(Extracted records)
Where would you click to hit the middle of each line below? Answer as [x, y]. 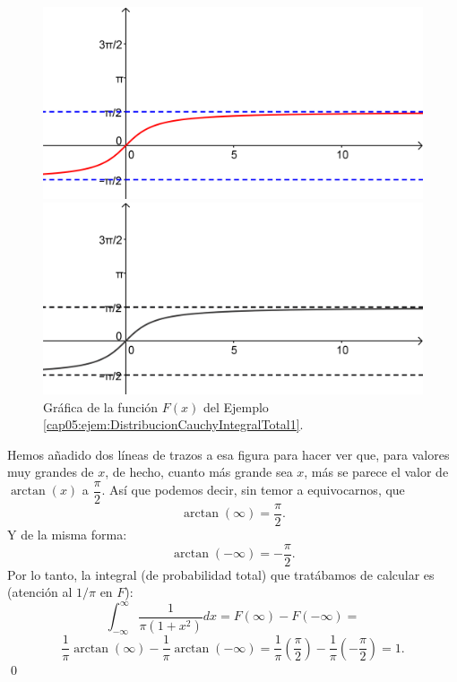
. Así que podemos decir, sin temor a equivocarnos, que [253, 490]
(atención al [40, 592]
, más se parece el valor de [376, 472]
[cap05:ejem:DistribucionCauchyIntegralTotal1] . [173, 424]
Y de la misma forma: [67, 534]
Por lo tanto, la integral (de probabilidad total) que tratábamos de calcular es [221, 574]
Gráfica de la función [101, 406]
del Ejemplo [236, 406]

■ Problem description: A verbatim transcription is required of the lines from the one with "que [253, 490]" through the final line of the entries above, and of nothing else.

■ Written response:
. Así que podemos decir, sin temor a equivocarnos, que [253, 490]
(atención al [40, 592]
, más se parece el valor de [376, 472]
[cap05:ejem:DistribucionCauchyIntegralTotal1] . [173, 424]
Y de la misma forma: [67, 534]
Por lo tanto, la integral (de probabilidad total) que tratábamos de calcular es [221, 574]
Gráfica de la función [101, 406]
del Ejemplo [236, 406]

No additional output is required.